In this paper, we have studied fully heavy meson–meson interactions with the quark constituents $cc\overline{c}\overline{c}$, $cc\overline{c}\overline{b}/\overline{c}\overline{c}cb$, $cc\overline{b}\overline{b}/\overline{c}\overline{c}bb$, $bb\overline{c}\overline{b}/\overline{b}\overline{b}cb$, and $bb\overline{b}\overline{b}$ through extended local hidden-gauge formalism. After solving the coupled-channel Bethe–Salpeter equation, we searched for poles on both the first (physical) and second Riemann sheets. The obtained results are summarized in Table 2 with respect to the cutoff momentum $\mathrm{\Lambda }$. We found two poles in the $bb\overline{c}\overline{b}$ system (and two charge-conjugated poles in the $\overline{b}\overline{b}cb$ system): the pole generated in the $VP$ sector corresponds to the sub-threshold bound state when the cutoff momentum $\mathrm{\Lambda }>850\mathrm{MeV}$ is set, and the pole generated in the $VV$ sector corresponds to the sub-threshold bound state with $\mathrm{\Lambda }>1100\mathrm{MeV}$. These two poles are potential fully heavy hadronic molecules, and we propose to investigate them in the ${\mu }^{+}{\mu }^{-}{B}_c^{-}$ channel at LHC. However, our results do not support the existence of hadronic molecules in the $cc\overline{c}\overline{c}$, $cc\overline{c}\overline{b}/\overline{c}\overline{c}cb$, $cc\overline{b}\overline{b}/\overline{c}\overline{c}bb$, and $bb\overline{b}\overline{b}$ systems.

Additionally, the $cb\overline{c}\overline{b}$ system has already been investigated in our previous study [76], where we found the existence of the fully heavy hadronic molecules $|B_c^{+}{B}_c^{-};J^{PC}=0^{++}\rangle$, $|B_c^{*+}{B}_c^{-}-c.c.;J^{PC}=1^{+-}\rangle$, and $|B_c^{*+}{B}_c^{*-};J^{PC}=2^{++}\rangle$, as well as the possible existence of $|B_c^{*+}{B}_c^{-}+c.c.;J^{PC}=1^{++}\rangle$. We further proposed in Ref. [76] that a lower-mass fully heavy meson may be able to bind two higher-mass fully heavy hadrons.
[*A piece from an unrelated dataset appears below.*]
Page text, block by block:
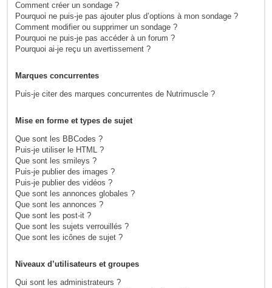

The results obtained in the present study are consistent with this proposal: the exchanged mesons of the $bb\overline{c}\overline{b}$ and $cc\overline{c}\overline{b}$ systems are both the $B_c^{*}$ meson, but the larger mass of the $bb\overline{c}\overline{b}$ system facilitates the formation of bound states. It is a topic of considerable interest whether the interaction of the heavy meson exchange is strong enough to form hadronic molecules. This question serves as a crucial test for the extensively investigated interaction of the light meson exchange. Therefore, the present study, as well as Ref. [76], both of which concentrate on the interaction of the fully heavy meson exchange, are of particular interest.